Aaron Jones [Thu, 11 Mar 2021 14:02:42 +0000 (14:02 +0000)]
libathemecore/: rename openbsd random backend to arc4random
There may well be platforms in the future that have a secure algorithm
backing their arc4random(3) implementation. For the moment we continue
to support only OpenBSD, but make it easier to adjust in the future.
The buildsys.mk.in and buildsys.module.mk files already add these
variables to CFLAGS and LDFLAGS during execution of CompileModule,
CompilePlugin, and Link steps.
Aaron Jones [Tue, 9 Mar 2021 17:49:41 +0000 (17:49 +0000)]
configure.ac: approach noexecstack differently
This can also be passed as -Wl,-z,noexecstack which saves Clang warning
about it being unused during compilation. Since -Wl arguments are only
used by the linker, take it out of CFLAGS. This continues to work on
GCC.
Aaron Jones [Tue, 9 Mar 2021 17:38:14 +0000 (17:38 +0000)]
configure.ac: prepend LIBPCRE_CFLAGS and LIBPCRE_LIBS
The entire codebase depends on libpcre if it is detected successfully,
so we need to build all of the .c files with the appropriate CFLAGS &
LIBS.
This was taken care of in libathemecore/Makefile, but nowhere else.

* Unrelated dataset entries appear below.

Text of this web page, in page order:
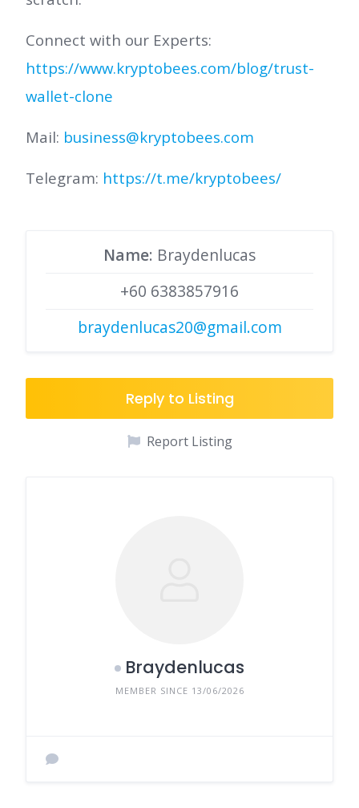
Connect with our Experts:
https://www.kryptobees.com/blog/trust-
wallet-clone
Mail: business@kryptobees.com
Telegram: https://t.me/kryptobees/
Name: Braydenlucas
+60 6383857916
braydenlucas20@gmail.com
Reply to Listing
Report Listing
Braydenlucas
MEMBER SINCE 13/06/2026
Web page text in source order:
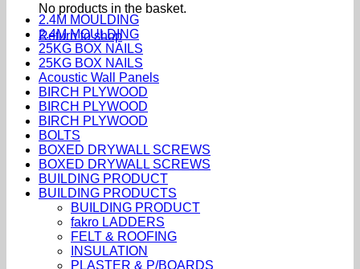
No products in the basket.
Return to shop
2.4M MOULDING
2.4M MOULDING
25KG BOX NAILS
25KG BOX NAILS
Acoustic Wall Panels
BIRCH PLYWOOD
BIRCH PLYWOOD
BIRCH PLYWOOD
BOLTS
BOXED DRYWALL SCREWS
BOXED DRYWALL SCREWS
BUILDING PRODUCT
BUILDING PRODUCTS
BUILDING PRODUCT
fakro LADDERS
FELT & ROOFING
INSULATION
PLASTER & P/BOARDS
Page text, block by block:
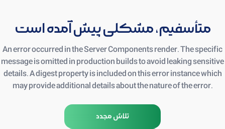
متأسفیم، مشکلی پیش آمده است
An error occurred in the Server Components render. The specific
message is omitted in production builds to avoid leaking sensitive
details. A digest property is included on this error instance which
may provide additional details about the nature of the error.
تلاش مجدد
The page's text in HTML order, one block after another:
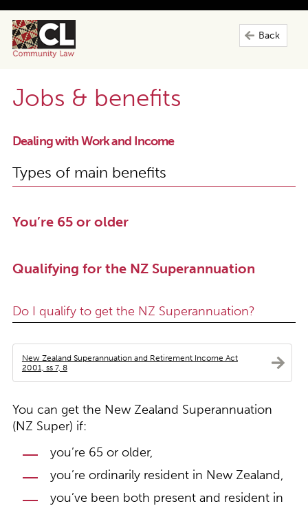
Back
Jobs & benefits
Dealing with Work and Income
Types of main benefits
You’re 65 or older
Qualifying for the NZ Superannuation
Do I qualify to get the NZ Superannuation?
New Zealand Superannuation and Retirement Income Act
2001, ss 7, 8
You can get the New Zealand Superannuation
(NZ Super) if:
you’re 65 or older,
you’re ordinarily resident in New Zealand,
you’ve been both present and resident in
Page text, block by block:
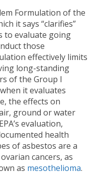
Formulation of the
it says “clarifies”
to evaluate going
those
effectively limits
long-standing
of the Group I
it evaluates
the effects on
ground or water
evaluation,
health
of asbestos are a
cancers, as
as mesothelioma.
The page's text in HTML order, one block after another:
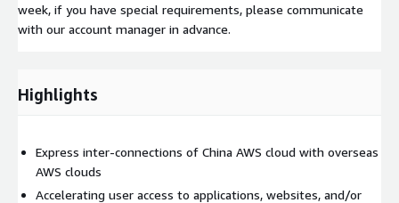
week, if you have special requirements, please communicate
with our account manager in advance.
Highlights
Express inter-connections of China AWS cloud with overseas
AWS clouds
Accelerating user access to applications, websites, and/or
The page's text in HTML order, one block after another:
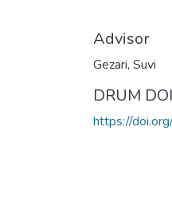
Advisor
Gezari, Suvi
DRUM DOI
https://
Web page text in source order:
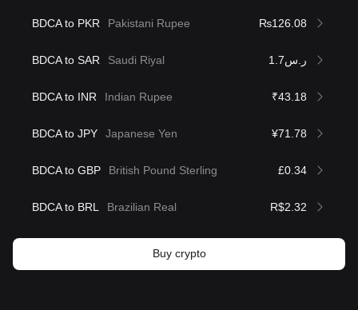
BDCA to PKR Pakistani Rupee ₨126.08
BDCA to SAR Saudi Riyal ر.س1.7
BDCA to INR Indian Rupee ₹43.18
BDCA to JPY Japanese Yen ¥71.78
BDCA to GBP British Pound Sterling £0.34
BDCA to BRL Brazilian Real R$2.32
Buy crypto
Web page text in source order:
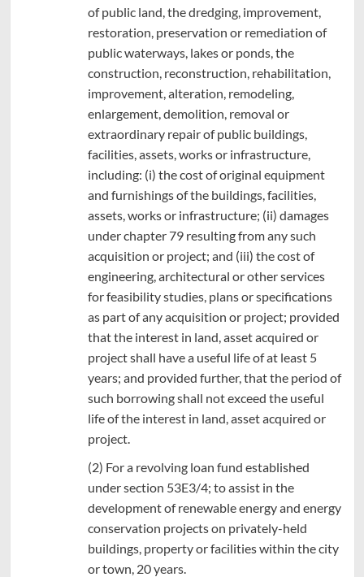
of public land, the dredging, improvement,
restoration, preservation or remediation of
public waterways, lakes or ponds, the
construction, reconstruction, rehabilitation,
improvement, alteration, remodeling,
enlargement, demolition, removal or
extraordinary repair of public buildings,
facilities, assets, works or infrastructure,
including: (i) the cost of original equipment
and furnishings of the buildings, facilities,
assets, works or infrastructure; (ii) damages
under chapter 79 resulting from any such
acquisition or project; and (iii) the cost of
engineering, architectural or other services
for feasibility studies, plans or specifications
as part of any acquisition or project; provided
that the interest in land, asset acquired or
project shall have a useful life of at least 5
years; and provided further, that the period of
such borrowing shall not exceed the useful
life of the interest in land, asset acquired or
project.
(2) For a revolving loan fund established
under section 53E3/4; to assist in the
development of renewable energy and energy
conservation projects on privately-held
buildings, property or facilities within the city
or town, 20 years.
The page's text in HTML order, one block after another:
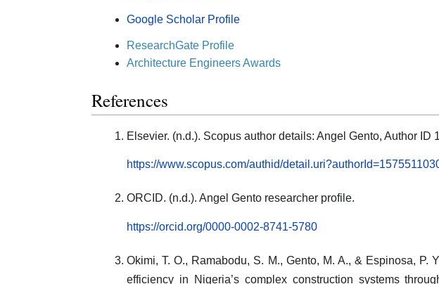
Google Scholar Profile
ResearchGate Profile
Architecture Engineers Awards
References
Elsevier. (n.d.). Scopus author details: Angel Gento, Author ID
https://www.scopus.com/authid/
ORCID. (n.d.). Angel Gento researcher profile.
https://orcid.org/0000-0002-8741-5780
Okimi, T. O., Ramabodu, S. M., Gento, M. A., & Espinosa, P.
efficiency in Nigeria’s complex construction systems
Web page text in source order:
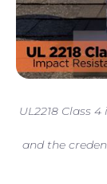
UL2218 Class
and the
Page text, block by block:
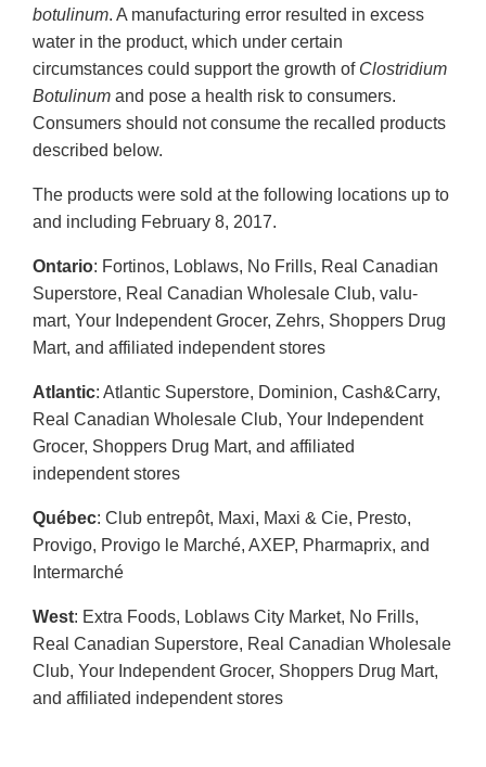
botulinum. A manufacturing error resulted in excess
water in the product, which under certain
circumstances could support the growth of Clostridium
Botulinum and pose a health risk to consumers.
Consumers should not consume the recalled products
described below.
The products were sold at the following locations up to
and including February 8, 2017.
Ontario: Fortinos, Loblaws, No Frills, Real Canadian
Superstore, Real Canadian Wholesale Club, valu-
mart, Your Independent Grocer, Zehrs, Shoppers Drug
Mart, and affiliated independent stores
Atlantic: Atlantic Superstore, Dominion, Cash&Carry,
Real Canadian Wholesale Club, Your Independent
Grocer, Shoppers Drug Mart, and affiliated
independent stores
Québec: Club entrepôt, Maxi, Maxi & Cie, Presto,
Provigo, Provigo le Marché, AXEP, Pharmaprix, and
Intermarché
West: Extra Foods, Loblaws City Market, No Frills,
Real Canadian Superstore, Real Canadian Wholesale
Club, Your Independent Grocer, Shoppers Drug Mart,
and affiliated independent stores
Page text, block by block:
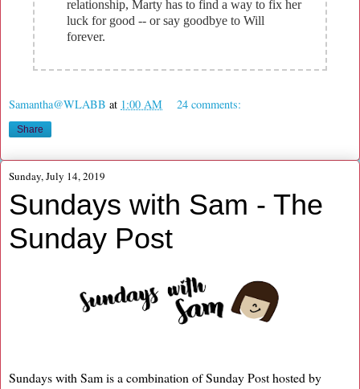
relationship, Marty has to find a way to fix her
luck for good -- or say goodbye to Will
forever.
Samantha@WLABB at 1:00 AM 24 comments:
Share
Sunday, July 14, 2019
Sundays with Sam - The
Sunday Post
Sundays with Sam is a combination of Sunday Post hosted by
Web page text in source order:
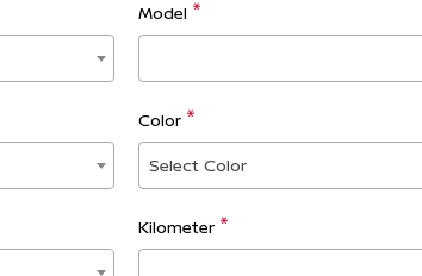
Model
Color
Select Color
Kilometer
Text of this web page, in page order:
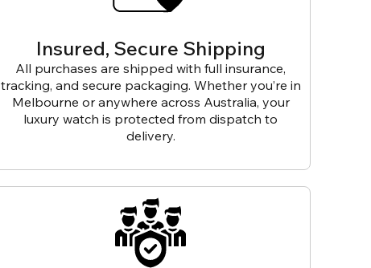
Insured, Secure Shipping
All purchases are shipped with full insurance,
tracking, and secure packaging. Whether you’re in
Melbourne or anywhere across Australia, your
luxury watch is protected from dispatch to
delivery.
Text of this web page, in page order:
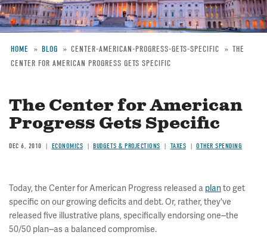
Breadcrumb
HOME BLOG CENTER-AMERICAN-PROGRESS-GETS-SPECIFIC
THE
CENTER FOR AMERICAN PROGRESS GETS SPECIFIC
The Center for American
Progress Gets Specific
DEC 6, 2010 ECONOMICS BUDGETS & PROJECTIONS TAXES OTHER SPENDING
Today, the Center for American Progress released a planto get
specific on our growing deficits and debt. Or, rather, they've
released five illustrative plans, specifically endorsing one--the
50/50 plan--as a balanced compromise.
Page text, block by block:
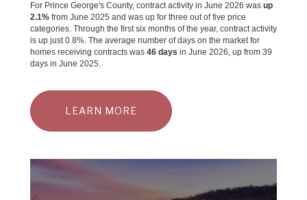
For Prince George's County, contract activity in June 2026 was up
2.1% from June 2025 and was up for three out of five price
categories. Through the first six months of the year, contract activity
is up just 0.8%. The average number of days on the market for
homes receiving contracts was 46 days in June 2026, up from 39
days in June 2025.
LEARN MORE
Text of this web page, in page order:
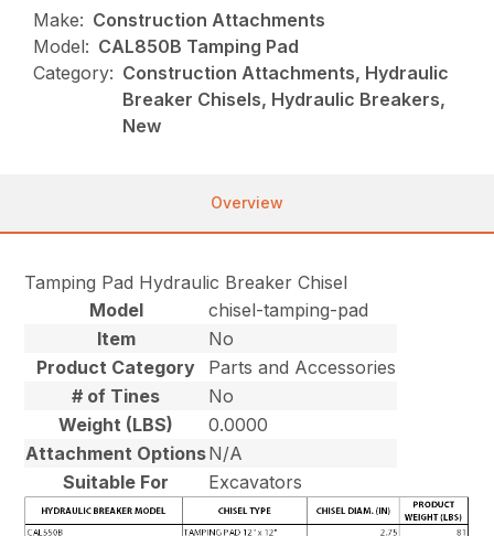
Make: Construction Attachments
Model: CAL850B Tamping Pad
Category: Construction Attachments, Hydraulic
Breaker Chisels, Hydraulic Breakers,
New
Overview
Tamping Pad Hydraulic Breaker Chisel
Model
chisel-tamping-pad
Item
No
Product Category
Parts and Accessories
# of Tines
No
Weight (LBS)
0.0000
Attachment OptionsN/A
Suitable For
Excavators
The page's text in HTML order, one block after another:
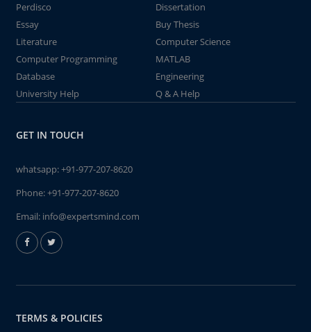
Perdisco
Dissertation
Essay
Buy Thesis
Literature
Computer Science
Computer Programming
MATLAB
Database
Engineering
University Help
Q & A Help
GET IN TOUCH
whatsapp:+91-977-207-8620
Phone:+91-977-207-8620
Email: info@expertsmind.com
TERMS & POLICIES
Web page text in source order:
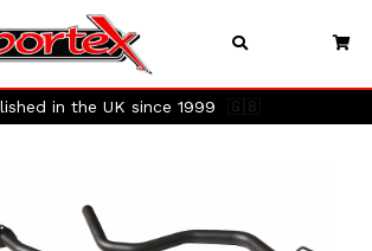
in the UK since 1999 🇬🇧
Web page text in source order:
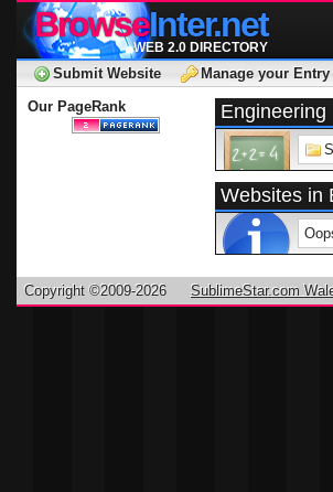
BrowseInter.net
WEB 2.0 DIRECTORY
Submit Website Manage your Entry
Our PageRank
Engineering
Websites in
Copyright ©2009-2026 SublimeStar.com
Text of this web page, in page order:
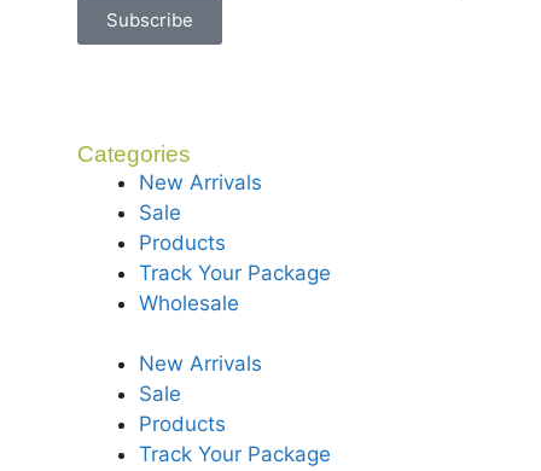
Subscribe
Categories
New Arrivals
Sale
Products
Track Your Package
Wholesale
New Arrivals
Sale
Products
Track Your Package
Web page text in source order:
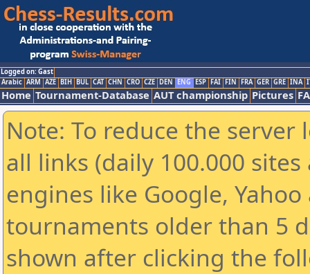
Logged on: Gast
Arabic ARM AZE BIH BUL CAT CHN CRO CZE DEN ENG ESP FAI FIN FRA GER GRE INA
Home Tournament-Database AUT championship Pictures
Note: To reduce the
all links (daily 100.000
engines like Google,
tournaments older than 5
shown after clicking the
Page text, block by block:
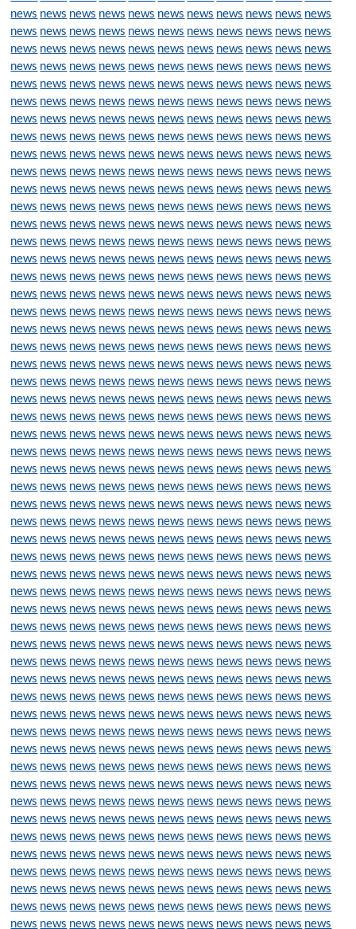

It's better to just have configure.ac take care of adding it if they
are non-empty.
Aaron Jones [Tue, 9 Mar 2021 08:37:42 +0000 (08:37 +0000)]
m4/atheme-featuretest-contrib.m4: fix test for res_query(3)
Most platforms have these as enums, which are converted to int (for use
as arguments) by the compiler automatically. However, some platforms do
not have these as enums, and use macros to define their values instead.
The former platforms also have those macros to define them in terms of
the corresponding enum, so use the macros instead of the enums for
broader compatibility, defining them in terms of their enums when they
don't exist.
glibc2 and musl have enums and compatibility macros, uclibc and
uclibc-ng have enums only, and OpenBSD libc has macros only.